**Exercise instructions**
Here are some records; quote them exactly, leaving out the pictures.

[Data entries]
--
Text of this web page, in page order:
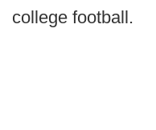
college football.
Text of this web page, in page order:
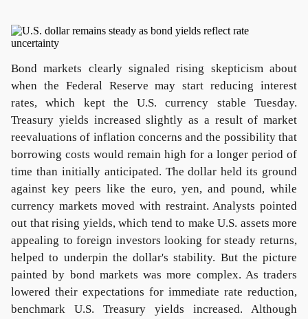
Bond markets clearly signaled rising skepticism about
when the Federal Reserve may start reducing interest
rates, which kept the U.S. currency stable Tuesday.
Treasury yields increased slightly as a result of market
reevaluations of inflation concerns and the possibility that
borrowing costs would remain high for a longer period of
time than initially anticipated. The dollar held its ground
against key peers like the euro, yen, and pound, while
currency markets moved with restraint. Analysts pointed
out that rising yields, which tend to make U.S. assets more
appealing to foreign investors looking for steady returns,
helped to underpin the dollar's stability. But the picture
painted by bond markets was more complex. As traders
lowered their expectations for immediate rate reduction,
benchmark U.S. Treasury yields increased. Although
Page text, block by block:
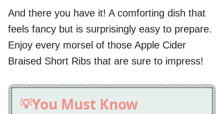
And there you have it! A comforting dish that
feels fancy but is surprisingly easy to prepare.
Enjoy every morsel of those Apple Cider
Braised Short Ribs that are sure to impress!
You Must Know
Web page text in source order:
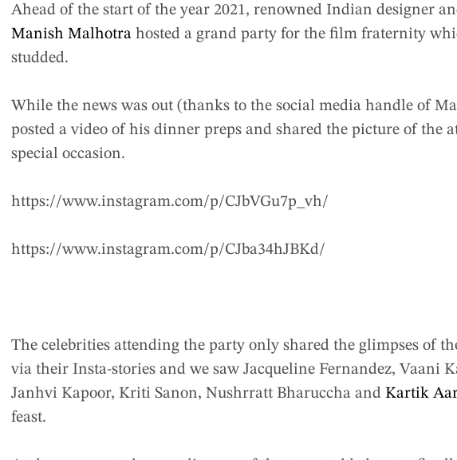
Ahead of the start of the year 2021, renowned Indian designer
Manish Malhotrahosted a grand party for the film fraternity
studded.
While the news was out (thanks to the social media handle of
posted a video of his dinner preps and shared the picture of the
special occasion.
https://www.instagram.com/p/CJbVGu7p_vh/
https://www.instagram.com/p/CJba34hJBKd/
The celebrities attending the party only shared the glimpses of
via their Insta-stories and we saw Jacqueline Fernandez, Vaani
Janhvi Kapoor, Kriti Sanon, Nushrratt Bharuccha andKartik
feast.
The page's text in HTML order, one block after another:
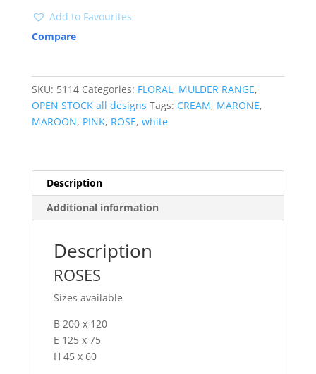
Add to Favourites
Compare
SKU: 5114 Categories: FLORAL , MULDER RANGE,
OPEN STOCK all designs Tags: CREAM, MARONE,
MAROON, PINK, ROSE, white
Description
Additional information
Description
ROSES
Sizes available
B 200 x 120
E 125 x 75
H 45 x 60
--
**Task result**
Text of this web page, in page order:
college football.
Text of this web page, in page order:
Bond markets clearly signaled rising skepticism about
when the Federal Reserve may start reducing interest
rates, which kept the U.S. currency stable Tuesday.
Treasury yields increased slightly as a result of market
reevaluations of inflation concerns and the possibility that
borrowing costs would remain high for a longer period of
time than initially anticipated. The dollar held its ground
against key peers like the euro, yen, and pound, while
currency markets moved with restraint. Analysts pointed
out that rising yields, which tend to make U.S. assets more
appealing to foreign investors looking for steady returns,
helped to underpin the dollar's stability. But the picture
painted by bond markets was more complex. As traders
lowered their expectations for immediate rate reduction,
benchmark U.S. Treasury yields increased. Although
Page text, block by block:
And there you have it! A comforting dish that
feels fancy but is surprisingly easy to prepare.
Enjoy every morsel of those Apple Cider
Braised Short Ribs that are sure to impress!
You Must Know
Web page text in source order:
Ahead of the start of the year 2021, renowned Indian designer
Manish Malhotrahosted a grand party for the film fraternity
studded.
While the news was out (thanks to the social media handle of
posted a video of his dinner preps and shared the picture of the
special occasion.
https://www.instagram.com/p/CJbVGu7p_vh/
https://www.instagram.com/p/CJba34hJBKd/
The celebrities attending the party only shared the glimpses of
via their Insta-stories and we saw Jacqueline Fernandez, Vaani
Janhvi Kapoor, Kriti Sanon, Nushrratt Bharuccha andKartik
feast.
The page's text in HTML order, one block after another:
Add to Favourites
Compare
SKU: 5114 Categories: FLORAL , MULDER RANGE,
OPEN STOCK all designs Tags: CREAM, MARONE,
MAROON, PINK, ROSE, white
Description
Additional information
Description
ROSES
Sizes available
B 200 x 120
E 125 x 75
H 45 x 60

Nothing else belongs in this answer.